Sam Hecht - #75 - So. - 6’4”, 285

This is one of those spots where Hecht is the next man up short term, but not long term. If Gillum needs his helmet adjusted or a cornerback scraped off the bottom of his shoe, Hecht is the guy. If Gillum were to miss any substantial time, I assume you’d get Panzer and center and Poitier at guard. With that said, Hecht is a crucial long term piece and should get some rotational playing time this season. Some of what you see with the reserve linemen this season will be preparation for next season when the staple guys of the Klieman era move on to the next level.

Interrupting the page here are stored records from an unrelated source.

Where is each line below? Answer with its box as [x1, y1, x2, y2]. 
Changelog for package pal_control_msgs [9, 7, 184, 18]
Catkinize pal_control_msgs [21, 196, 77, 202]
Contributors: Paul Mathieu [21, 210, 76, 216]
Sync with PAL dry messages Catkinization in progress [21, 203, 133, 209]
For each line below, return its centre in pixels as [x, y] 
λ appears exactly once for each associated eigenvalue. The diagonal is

Earning the back up center spot this season puts Sam in good position to grab a starting job in 2024. This is where he should be in terms of development.

Right Guard

Taylor Poitier - #69 - Sr. - 6’3”, 291

Man, I hate it for Taylor. The coaching staff have been high on him for a while, but instead of playing football, he’s been playing physical therapy the last two seasons. It’s hard to believe he’s only played 4 games in his K-State career. Luckily for Taylor, there is no better time than now to make your mark. He’s not 100% yet, and will miss a few games early in the season, but once he’s back on the field, I expect him on the field.

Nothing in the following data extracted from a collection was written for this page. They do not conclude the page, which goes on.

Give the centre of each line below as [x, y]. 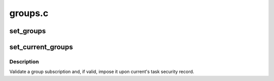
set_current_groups [41, 47]
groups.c [29, 13]
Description [24, 61]
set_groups [28, 31]

A time share with Panzer at guard is ideal to knock the rust off and keep both players fresh. Before all the injuries, Poitier was a freaky athlete on the interior, capable of hunting down linebackers on the second level. If that’s still there, I wouldn’t be surprised if he takes over the right guard spot at some point this season. He still has his Covid year, and is the perfect candidate for a medical 6th year tacked on to the end of his career. The goal this season is to get on the field and stay healthy. If that happens, everything else should work out fine.


Sam Shields - #66 - R.-So - 6’4”, 300

The Manhattan native is where he needs to be in terms of development. He’s a solid depth piece this season. I don’t anticipate him getting a ton of action with the top 4 guards K-State has on the depth chart, but that depth goes away next season.

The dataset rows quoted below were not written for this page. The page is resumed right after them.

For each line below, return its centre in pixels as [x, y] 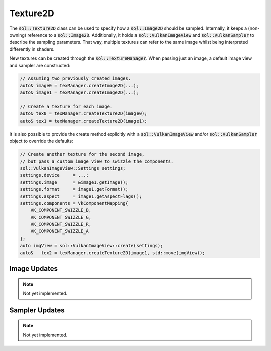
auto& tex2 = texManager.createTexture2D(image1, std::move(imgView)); [112, 253]
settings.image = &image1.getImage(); [74, 182]
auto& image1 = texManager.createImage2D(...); [79, 93]
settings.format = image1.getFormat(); [74, 189]
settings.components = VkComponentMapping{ [74, 203]
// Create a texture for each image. [66, 107]
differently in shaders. [32, 49]
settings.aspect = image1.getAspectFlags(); [81, 196]
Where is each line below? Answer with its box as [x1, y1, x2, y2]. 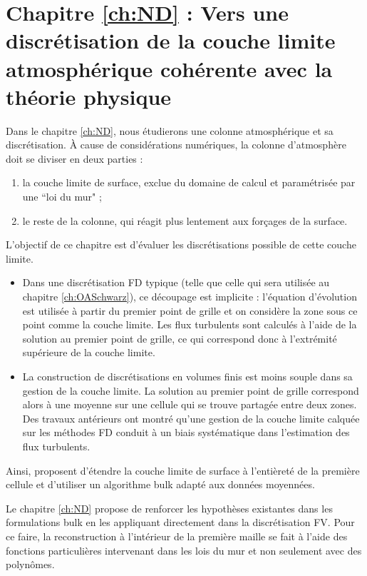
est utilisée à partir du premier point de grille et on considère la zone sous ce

Camden Beebe - #58 - Fr. - 6’3”, 355

I have no idea what and how the Beebe family feeds these guys, but it seems to work. In fact, maybe a little too well with Camden. He might be able to play at 355, but he’d be the exception. I’d love to see him cut some weight this season, if for no other reason than to take some strain off his back and knees. He’ll redshirt this year and work on his body. If he can cut down to 330 and keep his strength, look out, because this dude is a mauler. To play for Riley though, he also needs to make sure he can pull and move in space. Consider him a work in progrss.